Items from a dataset
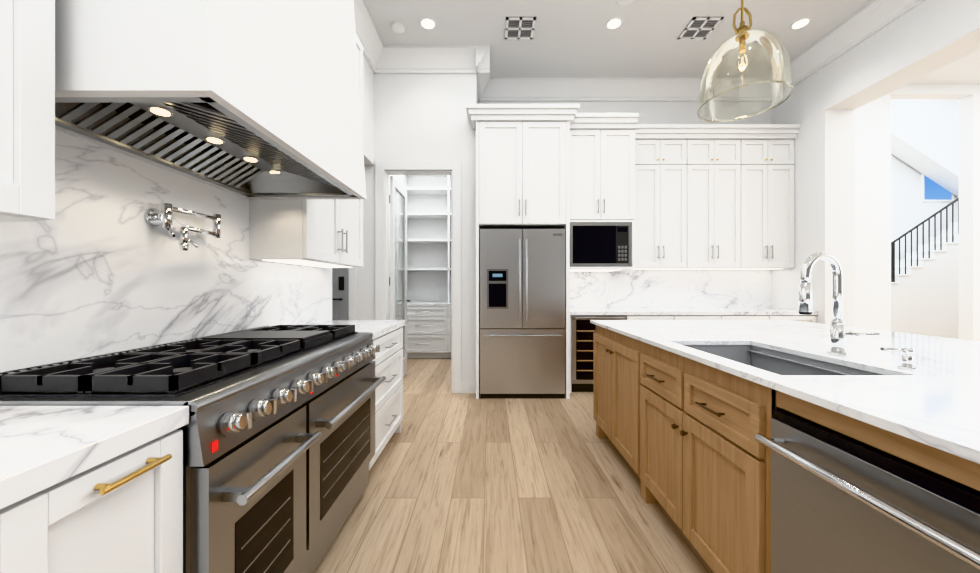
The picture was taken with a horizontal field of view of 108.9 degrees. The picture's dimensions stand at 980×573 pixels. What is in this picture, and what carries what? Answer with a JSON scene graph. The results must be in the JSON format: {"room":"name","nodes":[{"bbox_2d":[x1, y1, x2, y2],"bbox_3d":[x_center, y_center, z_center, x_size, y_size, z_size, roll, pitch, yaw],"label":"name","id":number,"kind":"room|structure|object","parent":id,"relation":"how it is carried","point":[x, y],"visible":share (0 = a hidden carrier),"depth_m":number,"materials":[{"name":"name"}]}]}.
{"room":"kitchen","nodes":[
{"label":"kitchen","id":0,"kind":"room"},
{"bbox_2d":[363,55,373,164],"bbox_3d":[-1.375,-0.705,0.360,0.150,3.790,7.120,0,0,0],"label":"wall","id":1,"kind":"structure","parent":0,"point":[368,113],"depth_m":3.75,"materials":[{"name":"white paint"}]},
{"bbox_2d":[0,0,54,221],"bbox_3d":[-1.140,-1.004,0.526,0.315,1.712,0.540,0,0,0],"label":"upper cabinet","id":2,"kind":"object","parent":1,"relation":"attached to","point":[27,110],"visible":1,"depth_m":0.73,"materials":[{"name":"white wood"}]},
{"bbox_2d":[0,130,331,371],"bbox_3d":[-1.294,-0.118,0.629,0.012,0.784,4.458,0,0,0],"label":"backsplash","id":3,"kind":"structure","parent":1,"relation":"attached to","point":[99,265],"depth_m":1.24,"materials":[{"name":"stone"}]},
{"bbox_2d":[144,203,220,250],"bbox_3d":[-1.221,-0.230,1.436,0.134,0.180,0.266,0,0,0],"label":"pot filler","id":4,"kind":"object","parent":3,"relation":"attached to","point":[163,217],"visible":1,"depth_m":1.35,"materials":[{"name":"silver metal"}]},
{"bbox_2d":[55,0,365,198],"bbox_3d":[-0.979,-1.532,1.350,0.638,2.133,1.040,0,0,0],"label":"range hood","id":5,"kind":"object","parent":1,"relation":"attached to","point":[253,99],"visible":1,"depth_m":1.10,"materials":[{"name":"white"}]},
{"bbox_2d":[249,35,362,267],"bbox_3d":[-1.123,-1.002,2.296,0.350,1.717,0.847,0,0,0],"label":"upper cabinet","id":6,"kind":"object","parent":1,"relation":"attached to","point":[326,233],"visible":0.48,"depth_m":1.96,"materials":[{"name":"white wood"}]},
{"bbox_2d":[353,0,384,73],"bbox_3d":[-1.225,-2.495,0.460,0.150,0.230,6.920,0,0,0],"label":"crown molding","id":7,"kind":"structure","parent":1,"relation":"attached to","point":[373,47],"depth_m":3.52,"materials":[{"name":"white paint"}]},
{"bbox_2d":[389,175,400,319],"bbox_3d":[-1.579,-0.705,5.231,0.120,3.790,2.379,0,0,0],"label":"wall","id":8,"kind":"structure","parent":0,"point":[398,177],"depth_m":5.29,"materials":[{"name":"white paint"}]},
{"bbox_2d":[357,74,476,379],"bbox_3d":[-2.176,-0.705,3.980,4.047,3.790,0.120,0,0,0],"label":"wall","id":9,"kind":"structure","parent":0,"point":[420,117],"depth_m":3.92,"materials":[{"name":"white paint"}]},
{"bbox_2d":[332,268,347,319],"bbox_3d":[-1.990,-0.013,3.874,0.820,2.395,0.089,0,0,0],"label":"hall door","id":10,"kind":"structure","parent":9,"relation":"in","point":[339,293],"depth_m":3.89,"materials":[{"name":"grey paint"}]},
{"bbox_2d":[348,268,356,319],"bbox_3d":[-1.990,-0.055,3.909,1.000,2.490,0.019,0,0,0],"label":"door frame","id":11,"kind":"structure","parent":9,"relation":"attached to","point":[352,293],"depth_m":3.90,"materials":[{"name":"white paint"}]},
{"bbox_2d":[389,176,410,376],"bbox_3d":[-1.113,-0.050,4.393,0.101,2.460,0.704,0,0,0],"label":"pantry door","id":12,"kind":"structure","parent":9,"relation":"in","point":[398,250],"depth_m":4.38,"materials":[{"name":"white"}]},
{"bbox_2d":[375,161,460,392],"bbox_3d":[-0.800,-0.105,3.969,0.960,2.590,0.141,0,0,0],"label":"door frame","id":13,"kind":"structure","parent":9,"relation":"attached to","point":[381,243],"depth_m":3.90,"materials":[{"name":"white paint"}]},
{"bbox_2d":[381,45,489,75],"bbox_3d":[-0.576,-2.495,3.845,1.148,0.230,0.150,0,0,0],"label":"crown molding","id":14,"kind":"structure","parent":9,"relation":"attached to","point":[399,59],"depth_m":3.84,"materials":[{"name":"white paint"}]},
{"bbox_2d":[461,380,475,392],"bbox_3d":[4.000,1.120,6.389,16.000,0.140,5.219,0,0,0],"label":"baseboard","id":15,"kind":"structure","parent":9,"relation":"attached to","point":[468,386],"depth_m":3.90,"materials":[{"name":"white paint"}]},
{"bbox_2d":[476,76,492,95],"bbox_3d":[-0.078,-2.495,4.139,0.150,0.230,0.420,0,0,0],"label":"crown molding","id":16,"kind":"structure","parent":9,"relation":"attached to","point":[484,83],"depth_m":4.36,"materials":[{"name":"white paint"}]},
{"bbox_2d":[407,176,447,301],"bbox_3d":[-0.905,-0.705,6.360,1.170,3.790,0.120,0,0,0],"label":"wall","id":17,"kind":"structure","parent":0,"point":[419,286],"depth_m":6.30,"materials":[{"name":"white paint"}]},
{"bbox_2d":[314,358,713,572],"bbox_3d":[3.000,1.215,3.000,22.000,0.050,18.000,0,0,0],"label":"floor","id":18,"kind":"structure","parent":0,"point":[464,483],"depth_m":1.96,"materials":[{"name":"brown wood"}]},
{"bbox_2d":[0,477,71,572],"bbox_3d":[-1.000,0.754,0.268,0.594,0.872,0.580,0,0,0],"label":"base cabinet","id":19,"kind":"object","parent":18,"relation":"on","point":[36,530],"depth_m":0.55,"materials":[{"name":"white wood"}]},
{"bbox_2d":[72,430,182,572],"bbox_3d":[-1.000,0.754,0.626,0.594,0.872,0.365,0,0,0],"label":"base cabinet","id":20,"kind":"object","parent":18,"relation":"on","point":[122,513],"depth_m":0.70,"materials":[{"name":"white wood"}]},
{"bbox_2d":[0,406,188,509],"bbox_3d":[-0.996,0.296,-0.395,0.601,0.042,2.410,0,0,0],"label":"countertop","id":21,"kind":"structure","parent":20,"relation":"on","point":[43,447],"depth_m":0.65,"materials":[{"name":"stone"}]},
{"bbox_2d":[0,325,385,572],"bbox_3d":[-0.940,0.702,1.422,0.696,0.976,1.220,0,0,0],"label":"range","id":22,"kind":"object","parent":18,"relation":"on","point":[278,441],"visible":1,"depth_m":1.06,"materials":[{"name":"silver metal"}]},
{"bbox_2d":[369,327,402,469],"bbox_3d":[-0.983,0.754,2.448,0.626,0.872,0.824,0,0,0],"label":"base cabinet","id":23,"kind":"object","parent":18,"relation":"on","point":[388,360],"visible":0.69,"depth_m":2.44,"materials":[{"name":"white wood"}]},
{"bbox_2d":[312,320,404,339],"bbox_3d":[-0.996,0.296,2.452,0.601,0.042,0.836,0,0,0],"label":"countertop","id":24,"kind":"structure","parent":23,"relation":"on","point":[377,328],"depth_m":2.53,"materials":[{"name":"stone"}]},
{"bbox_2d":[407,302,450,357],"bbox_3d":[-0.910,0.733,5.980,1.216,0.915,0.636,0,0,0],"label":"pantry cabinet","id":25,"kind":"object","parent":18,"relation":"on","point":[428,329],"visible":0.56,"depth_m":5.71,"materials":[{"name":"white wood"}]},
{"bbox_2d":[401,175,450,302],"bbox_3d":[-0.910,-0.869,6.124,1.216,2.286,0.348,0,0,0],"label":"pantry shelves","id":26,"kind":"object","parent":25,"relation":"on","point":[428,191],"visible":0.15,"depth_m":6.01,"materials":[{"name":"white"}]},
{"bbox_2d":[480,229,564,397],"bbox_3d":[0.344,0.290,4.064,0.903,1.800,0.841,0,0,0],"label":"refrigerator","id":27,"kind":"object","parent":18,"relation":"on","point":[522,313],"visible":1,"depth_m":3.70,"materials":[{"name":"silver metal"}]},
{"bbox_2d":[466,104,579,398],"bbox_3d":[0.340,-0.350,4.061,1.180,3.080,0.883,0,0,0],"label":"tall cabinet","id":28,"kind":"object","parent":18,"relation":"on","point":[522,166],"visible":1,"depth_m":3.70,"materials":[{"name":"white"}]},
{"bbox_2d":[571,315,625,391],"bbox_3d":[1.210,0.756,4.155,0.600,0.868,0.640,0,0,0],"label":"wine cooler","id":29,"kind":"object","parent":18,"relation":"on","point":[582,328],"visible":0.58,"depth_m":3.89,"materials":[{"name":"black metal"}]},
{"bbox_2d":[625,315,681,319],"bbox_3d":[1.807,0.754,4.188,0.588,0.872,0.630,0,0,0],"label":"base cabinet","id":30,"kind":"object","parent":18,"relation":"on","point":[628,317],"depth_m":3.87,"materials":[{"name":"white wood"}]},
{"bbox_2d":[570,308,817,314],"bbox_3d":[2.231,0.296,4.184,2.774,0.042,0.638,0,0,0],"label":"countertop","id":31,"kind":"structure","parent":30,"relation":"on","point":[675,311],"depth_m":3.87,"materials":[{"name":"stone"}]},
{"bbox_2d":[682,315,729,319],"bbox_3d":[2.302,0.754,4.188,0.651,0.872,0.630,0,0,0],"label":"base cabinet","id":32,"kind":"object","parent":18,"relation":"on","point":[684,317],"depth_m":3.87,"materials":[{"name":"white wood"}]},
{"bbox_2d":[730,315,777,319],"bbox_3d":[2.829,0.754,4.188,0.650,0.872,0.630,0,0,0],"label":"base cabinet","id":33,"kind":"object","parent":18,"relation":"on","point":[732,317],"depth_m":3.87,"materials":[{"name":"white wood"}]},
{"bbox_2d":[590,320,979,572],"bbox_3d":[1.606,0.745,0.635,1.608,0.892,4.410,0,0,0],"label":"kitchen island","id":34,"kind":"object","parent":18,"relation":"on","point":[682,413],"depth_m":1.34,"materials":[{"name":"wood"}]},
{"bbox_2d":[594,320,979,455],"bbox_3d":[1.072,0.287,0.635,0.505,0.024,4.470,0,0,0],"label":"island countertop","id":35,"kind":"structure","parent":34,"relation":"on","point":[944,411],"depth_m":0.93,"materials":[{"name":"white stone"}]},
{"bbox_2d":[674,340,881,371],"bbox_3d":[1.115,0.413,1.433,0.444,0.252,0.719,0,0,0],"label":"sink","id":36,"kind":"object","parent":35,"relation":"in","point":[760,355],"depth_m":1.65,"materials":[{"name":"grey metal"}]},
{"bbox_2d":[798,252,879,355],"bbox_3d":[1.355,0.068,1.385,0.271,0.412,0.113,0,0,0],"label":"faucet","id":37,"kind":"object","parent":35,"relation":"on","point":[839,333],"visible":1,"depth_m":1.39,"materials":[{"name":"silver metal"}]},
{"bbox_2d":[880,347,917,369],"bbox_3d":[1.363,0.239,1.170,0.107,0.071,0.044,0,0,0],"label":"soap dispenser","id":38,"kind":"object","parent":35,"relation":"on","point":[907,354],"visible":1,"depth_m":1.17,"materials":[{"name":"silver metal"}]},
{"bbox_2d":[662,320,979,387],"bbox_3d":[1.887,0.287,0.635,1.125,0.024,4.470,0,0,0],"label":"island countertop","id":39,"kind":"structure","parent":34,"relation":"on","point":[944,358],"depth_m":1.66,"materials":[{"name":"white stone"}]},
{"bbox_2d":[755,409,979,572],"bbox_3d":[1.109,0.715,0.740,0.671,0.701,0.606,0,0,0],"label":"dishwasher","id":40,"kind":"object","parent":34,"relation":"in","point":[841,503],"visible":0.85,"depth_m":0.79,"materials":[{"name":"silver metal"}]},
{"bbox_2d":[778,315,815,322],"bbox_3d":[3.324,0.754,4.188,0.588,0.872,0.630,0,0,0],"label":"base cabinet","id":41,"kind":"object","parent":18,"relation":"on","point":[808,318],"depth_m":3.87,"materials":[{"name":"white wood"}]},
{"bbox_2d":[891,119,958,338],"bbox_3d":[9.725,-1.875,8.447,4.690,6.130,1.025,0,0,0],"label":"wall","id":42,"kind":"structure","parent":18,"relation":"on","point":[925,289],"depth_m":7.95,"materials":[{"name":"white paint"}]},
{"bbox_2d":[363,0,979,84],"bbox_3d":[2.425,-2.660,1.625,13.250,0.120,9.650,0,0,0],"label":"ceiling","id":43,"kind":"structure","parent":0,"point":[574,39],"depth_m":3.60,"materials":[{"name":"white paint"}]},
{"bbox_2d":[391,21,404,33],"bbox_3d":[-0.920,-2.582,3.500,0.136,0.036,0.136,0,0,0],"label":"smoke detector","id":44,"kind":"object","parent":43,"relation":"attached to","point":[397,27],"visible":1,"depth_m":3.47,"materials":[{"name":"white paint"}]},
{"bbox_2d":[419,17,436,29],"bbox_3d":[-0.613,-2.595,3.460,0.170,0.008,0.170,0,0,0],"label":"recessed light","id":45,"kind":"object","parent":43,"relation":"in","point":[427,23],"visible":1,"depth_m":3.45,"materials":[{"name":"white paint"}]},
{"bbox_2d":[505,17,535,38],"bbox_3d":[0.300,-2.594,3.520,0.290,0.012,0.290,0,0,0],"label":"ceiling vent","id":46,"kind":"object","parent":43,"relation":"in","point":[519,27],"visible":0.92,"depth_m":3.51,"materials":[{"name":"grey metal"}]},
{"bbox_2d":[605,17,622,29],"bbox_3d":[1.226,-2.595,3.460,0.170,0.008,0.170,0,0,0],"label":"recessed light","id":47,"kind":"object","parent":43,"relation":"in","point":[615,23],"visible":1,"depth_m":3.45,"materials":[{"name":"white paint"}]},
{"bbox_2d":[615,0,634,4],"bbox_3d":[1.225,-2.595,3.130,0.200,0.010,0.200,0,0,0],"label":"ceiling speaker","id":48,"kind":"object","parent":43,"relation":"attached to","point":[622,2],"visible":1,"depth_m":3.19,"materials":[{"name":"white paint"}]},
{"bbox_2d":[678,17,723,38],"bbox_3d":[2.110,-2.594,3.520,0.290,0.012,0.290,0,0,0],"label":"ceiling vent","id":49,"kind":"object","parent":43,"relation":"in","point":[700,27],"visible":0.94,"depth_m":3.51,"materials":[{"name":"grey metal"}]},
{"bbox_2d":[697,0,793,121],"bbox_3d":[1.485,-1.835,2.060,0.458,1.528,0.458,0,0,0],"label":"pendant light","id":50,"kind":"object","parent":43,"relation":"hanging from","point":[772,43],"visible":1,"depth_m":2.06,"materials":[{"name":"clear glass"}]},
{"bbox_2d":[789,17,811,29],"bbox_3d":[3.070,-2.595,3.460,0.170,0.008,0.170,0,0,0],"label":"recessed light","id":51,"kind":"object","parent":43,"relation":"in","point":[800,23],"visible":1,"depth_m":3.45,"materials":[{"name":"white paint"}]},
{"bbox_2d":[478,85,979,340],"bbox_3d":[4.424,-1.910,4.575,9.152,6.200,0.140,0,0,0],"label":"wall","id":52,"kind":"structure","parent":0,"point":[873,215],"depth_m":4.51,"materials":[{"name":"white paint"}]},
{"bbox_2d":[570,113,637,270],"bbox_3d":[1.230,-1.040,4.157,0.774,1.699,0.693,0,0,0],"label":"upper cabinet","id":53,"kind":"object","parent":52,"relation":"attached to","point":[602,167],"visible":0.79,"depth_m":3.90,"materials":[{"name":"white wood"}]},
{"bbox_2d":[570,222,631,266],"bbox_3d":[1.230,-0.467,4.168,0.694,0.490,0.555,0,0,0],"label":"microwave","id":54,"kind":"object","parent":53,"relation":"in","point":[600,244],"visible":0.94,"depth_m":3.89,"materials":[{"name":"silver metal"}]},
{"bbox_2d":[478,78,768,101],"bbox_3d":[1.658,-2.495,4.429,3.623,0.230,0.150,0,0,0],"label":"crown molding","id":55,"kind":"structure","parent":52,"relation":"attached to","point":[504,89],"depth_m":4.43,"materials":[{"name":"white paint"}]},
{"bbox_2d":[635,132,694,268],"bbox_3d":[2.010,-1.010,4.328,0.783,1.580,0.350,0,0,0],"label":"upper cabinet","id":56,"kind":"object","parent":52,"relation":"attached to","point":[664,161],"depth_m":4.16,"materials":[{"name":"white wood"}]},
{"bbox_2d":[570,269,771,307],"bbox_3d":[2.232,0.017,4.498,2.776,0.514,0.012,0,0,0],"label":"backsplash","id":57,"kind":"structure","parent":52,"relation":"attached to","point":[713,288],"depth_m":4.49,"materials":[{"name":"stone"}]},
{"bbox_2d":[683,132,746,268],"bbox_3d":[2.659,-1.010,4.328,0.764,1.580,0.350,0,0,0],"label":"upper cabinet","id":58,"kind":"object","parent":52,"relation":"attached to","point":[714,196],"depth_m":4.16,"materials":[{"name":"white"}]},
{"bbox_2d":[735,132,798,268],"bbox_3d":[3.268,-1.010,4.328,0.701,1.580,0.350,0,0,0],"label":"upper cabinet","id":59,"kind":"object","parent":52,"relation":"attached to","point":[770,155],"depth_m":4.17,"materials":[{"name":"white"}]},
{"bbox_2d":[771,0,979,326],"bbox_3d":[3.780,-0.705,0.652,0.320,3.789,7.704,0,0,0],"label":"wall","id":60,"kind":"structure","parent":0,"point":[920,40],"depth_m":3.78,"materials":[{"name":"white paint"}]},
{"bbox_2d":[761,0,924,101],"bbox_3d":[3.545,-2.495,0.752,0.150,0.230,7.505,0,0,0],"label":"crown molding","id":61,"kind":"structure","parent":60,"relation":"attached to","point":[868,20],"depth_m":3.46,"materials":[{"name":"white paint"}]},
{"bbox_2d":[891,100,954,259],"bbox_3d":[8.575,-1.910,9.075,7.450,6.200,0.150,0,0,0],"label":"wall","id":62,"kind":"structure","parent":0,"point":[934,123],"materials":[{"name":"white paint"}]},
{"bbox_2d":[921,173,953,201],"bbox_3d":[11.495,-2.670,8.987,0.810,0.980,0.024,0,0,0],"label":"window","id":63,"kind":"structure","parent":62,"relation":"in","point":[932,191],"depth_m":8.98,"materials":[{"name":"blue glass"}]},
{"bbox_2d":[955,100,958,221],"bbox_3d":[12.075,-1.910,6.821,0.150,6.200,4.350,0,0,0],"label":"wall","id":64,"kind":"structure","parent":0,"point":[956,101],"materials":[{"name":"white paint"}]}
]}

WORK ORDER » Look over the data above and show each line that contains "kitchen".

ANSWER AREA »
{"room":"kitchen","nodes":[
{"label":"kitchen","id":0,"kind":"room"},
{"bbox_2d":[590,320,979,572],"bbox_3d":[1.606,0.745,0.635,1.608,0.892,4.410,0,0,0],"label":"kitchen island","id":34,"kind":"object","parent":18,"relation":"on","point":[682,413],"depth_m":1.34,"materials":[{"name":"wood"}]},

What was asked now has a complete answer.